Multimodal Large Language Model for Zero-Shot L3 Body Composition Segmentation on CT: Improved Accuracy via Automated Candidate Selection.
Authors
Affiliations (5)
Affiliations (5)
- Department of Medical Imaging, The Ottawa Hospital, University of Ottawa, 501 Smyth Road, Ottawa, ON, K1H 8L6, Canada. [email protected].
- Department of Diagnostic Radiology, McGill University, Montreal, QC, Canada.
- Augmented Intelligence and Precision Health Laboratory (AIPHL), Research Institute of the McGill University Health Centre, Montreal, Canada.
- Diagnostic Radiology and Radiation Oncology, Chiba University Graduate School of Medicine, Chiba, Japan.

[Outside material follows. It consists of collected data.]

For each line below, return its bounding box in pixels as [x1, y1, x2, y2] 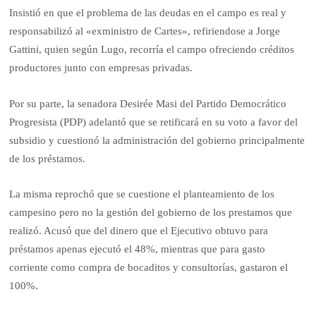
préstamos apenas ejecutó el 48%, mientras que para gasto [9, 243, 266, 255]
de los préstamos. [9, 152, 86, 164]
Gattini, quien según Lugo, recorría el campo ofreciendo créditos [9, 44, 295, 56]
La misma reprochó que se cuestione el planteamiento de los [9, 188, 275, 200]
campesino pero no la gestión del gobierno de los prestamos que [9, 207, 293, 219]
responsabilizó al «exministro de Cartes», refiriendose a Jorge [9, 25, 281, 37]
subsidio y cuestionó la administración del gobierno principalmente [9, 134, 305, 146]
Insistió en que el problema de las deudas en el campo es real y [9, 7, 287, 19]
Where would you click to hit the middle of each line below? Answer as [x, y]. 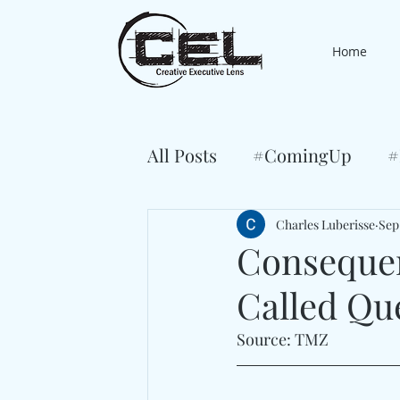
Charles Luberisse [325, 224]
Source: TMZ [283, 339]
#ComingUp [302, 155]
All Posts [182, 155]
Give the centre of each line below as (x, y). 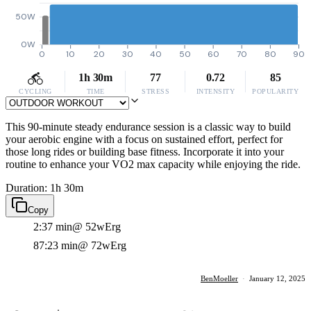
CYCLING (35, 91)
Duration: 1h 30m (44, 188)
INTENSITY (216, 91)
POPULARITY (276, 91)
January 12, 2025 (277, 278)
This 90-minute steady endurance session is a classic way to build (148, 127)
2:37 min (53, 227)
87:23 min (56, 245)

- Department of Radiology, Institute of Medical Science, The University of Tokyo, Tokyo, Japan.
Abstract
The purpose of the study is to evaluate zero-shot L3 body composition segmentation on computed tomography (CT) using a general-purpose multimodal large language model (MLLM) and to assess whether automated candidate selection improves segmentation accuracy. This retrospective study used the publicly available TCIA Colorectal-Liver-Metastases CT dataset. One mid-L3 axial image was selected per case. Radiologist A segmented skeletal muscle (SM), subcutaneous adipose tissue (SAT), and visceral adipose tissue (VAT), and Radiologist B independently segmented all cases for interobserver reproducibility. For each of 192 cases, gemini-3-pro-image-preview generated 10 candidate masks, and gemini-3-pro-preview served as the evaluator model and selected the most anatomically plausible candidate. The Dice similarity coefficient (DSC) was used to compare model masks with Radiologist A reference masks. Automated candidate selection achieved mean DSCs of 0.900 ± 0.102 for SM, 0.902 ± 0.096 for SAT, and 0.714 ± 0.245 for VAT. Compared with the best cohort-level single run, automated candidate selection improved DSC for SM (0.879 ± 0.128; adjusted P = .018) and SAT (0.860 ± 0.166; adjusted P < .001), but not for VAT (0.715 ± 0.237; adjusted P = .934). Compared with the mean of 10 runs, automated candidate selection improved DSC for all compartments. Interobserver DSCs were 0.972 ± 0.094 for SM, 0.976 ± 0.095 for SAT, and 0.933 ± 0.099 for VAT. Zero-shot L3 body composition segmentation with a general-purpose MLLM appeared feasible, and automated candidate selection improved segmentation accuracy for SM and SAT, although performance remained below interobserver DSCs between radiologists, particularly for VAT.